The Most Horribly True Cliches

by | Sep 27, 2011 | 0 comments

Home is Where the Heart Is

It is.  The widow is struck homeless.  The house- painting my own walls, the American dream- none of it matters.   The home you have lived in suddenly looks unfamiliar.  Oates says that’s because it is drained of meaning like colors faded by the sun.  The security, comfort, familial quality of a home- vanishes.  It is all just stuff- materials- rug fibers, plaster walls, popcorn ceilings.  The materialness of it all overwhelmed my senses in the early days.
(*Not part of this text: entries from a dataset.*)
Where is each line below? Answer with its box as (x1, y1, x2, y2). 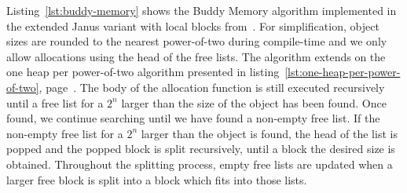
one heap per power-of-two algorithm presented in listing (6, 64, 280, 80)
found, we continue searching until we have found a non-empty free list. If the (6, 110, 380, 126)
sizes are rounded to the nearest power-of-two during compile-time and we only (6, 33, 387, 49)
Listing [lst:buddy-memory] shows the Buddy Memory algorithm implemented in (6, 2, 397, 18)
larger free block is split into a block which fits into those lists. (6, 171, 307, 188)
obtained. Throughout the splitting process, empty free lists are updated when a (6, 155, 393, 172)
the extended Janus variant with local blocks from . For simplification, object (6, 17, 379, 34)
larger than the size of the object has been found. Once (121, 94, 387, 111)
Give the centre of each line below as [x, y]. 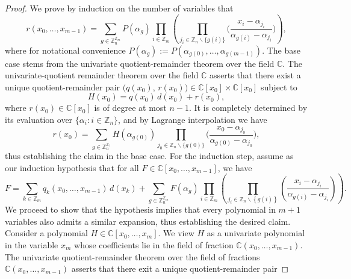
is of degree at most [130, 108]
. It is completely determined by [248, 108]
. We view [176, 233]
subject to [279, 86]
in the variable [32, 244]
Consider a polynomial [46, 233]
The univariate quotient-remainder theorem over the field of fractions [132, 256]
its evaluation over [39, 119]
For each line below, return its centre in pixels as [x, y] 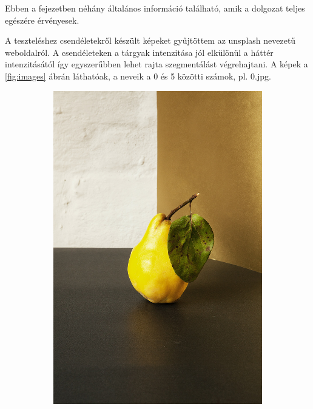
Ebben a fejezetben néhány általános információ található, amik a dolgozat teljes [155, 8]
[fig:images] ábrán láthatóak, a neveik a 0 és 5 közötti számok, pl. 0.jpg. [138, 76]
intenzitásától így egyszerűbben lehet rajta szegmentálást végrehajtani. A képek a [156, 64]
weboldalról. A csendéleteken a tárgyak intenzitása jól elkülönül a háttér [139, 52]
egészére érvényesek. [42, 20]
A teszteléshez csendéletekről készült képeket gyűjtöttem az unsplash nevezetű [150, 40]

You Don’t Know What You’ve Got ‘Til It’s Gone

You don’t.  And you won’t, even if you give it your best effort as it is the trend in self-help these days to write gratitude lists and live in the present and slow down and enjoy the simple things.  I believe this is a major, vital thread of the bittersweet root of being a human being.  You don’t, and you can not.  In parenting you get just a short while to savor each stage before your child transforms, ever so subtly each day, until the one you’d loved seems gone completely.  You look intently at their face for the eyes of your baby that smiled at you.  Are they still there?  Did you miss it?  Were you not appreciate enough because you were so tired or so nervous.  And then while you are thinking that thought, you have missed the next stage for they are already someone else.

With a spouse, it isn’t the rapid development as in a child, but it is the closeness- the intimacy that sometimes makes it harder to see and value the way one ought.  Here is yet another of the paradoxes of life and loss.

  Another great line I’ll borrow from JCO:
“and though I am sure that Susan understands how her energy, her confidence, her good humor and her zest for work are inextricably bound up with her husband and her marriage, I think that she can’t quite realize the degree to which this is so.  And it is good for Susan, and for other non-widow-women friends, that they can’t know.

Love Never Dies


It doesn’t.  But the relationship does, I soberly realize.   It cannot continue over this great of a divide.  You go on loving- but you are loving the memory of a human being- it does not have the beautiful back and forth growth of a living relationship, like soil and green veins.  This love is fixed, like granite.